§ PROBLEM REQUIREMENTS: The answer must consist solely of the lines from the line with "Převodovky ZPM" to the final line of the data below, reproduced exactly, pictures omitted.

§ DATA EXTRACT:
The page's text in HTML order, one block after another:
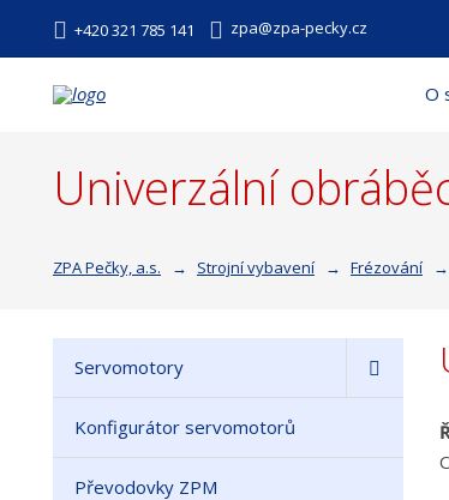
+420 321 785 141 zpa@zpa-pecky.cz
O
Univerzální
ZPA Pečky, a.s. Strojní vybavení Frézování
Servomotory
Konfigurátor servomotorů
Převodovky ZPM
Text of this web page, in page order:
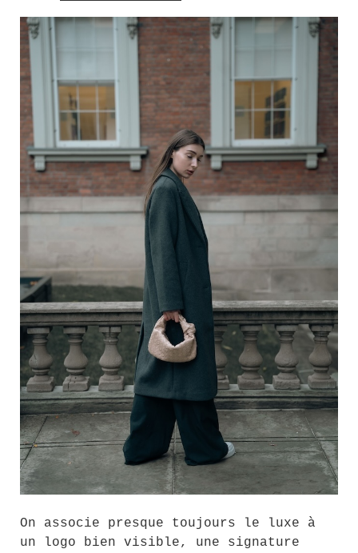
On associe presque toujours le luxe à
un logo bien visible, une signature
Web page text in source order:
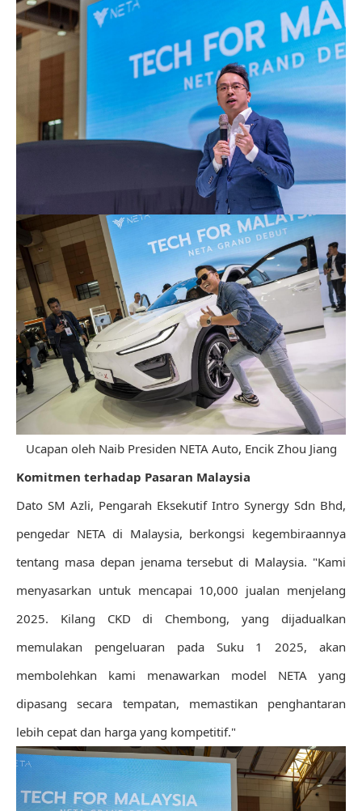
Ucapan oleh Naib Presiden NETA Auto, Encik Zhou Jiang
Komitmen terhadap Pasaran Malaysia
Dato SM Azli, Pengarah Eksekutif Intro Synergy Sdn Bhd,
pengedar NETA di Malaysia, berkongsi kegembiraannya
tentang masa depan jenama tersebut di Malaysia. "Kami
menyasarkan untuk mencapai 10,000 jualan menjelang
2025. Kilang CKD di Chembong, yang dijadualkan
memulakan pengeluaran pada Suku 1 2025, akan
membolehkan kami menawarkan model NETA yang
dipasang secara tempatan, memastikan penghantaran
lebih cepat dan harga yang kompetitif."

§ TASK SOLUTION:
Převodovky ZPM
Text of this web page, in page order:
On associe presque toujours le luxe à
un logo bien visible, une signature
Web page text in source order:
Ucapan oleh Naib Presiden NETA Auto, Encik Zhou Jiang
Komitmen terhadap Pasaran Malaysia
Dato SM Azli, Pengarah Eksekutif Intro Synergy Sdn Bhd,
pengedar NETA di Malaysia, berkongsi kegembiraannya
tentang masa depan jenama tersebut di Malaysia. "Kami
menyasarkan untuk mencapai 10,000 jualan menjelang
2025. Kilang CKD di Chembong, yang dijadualkan
memulakan pengeluaran pada Suku 1 2025, akan
membolehkan kami menawarkan model NETA yang
dipasang secara tempatan, memastikan penghantaran
lebih cepat dan harga yang kompetitif."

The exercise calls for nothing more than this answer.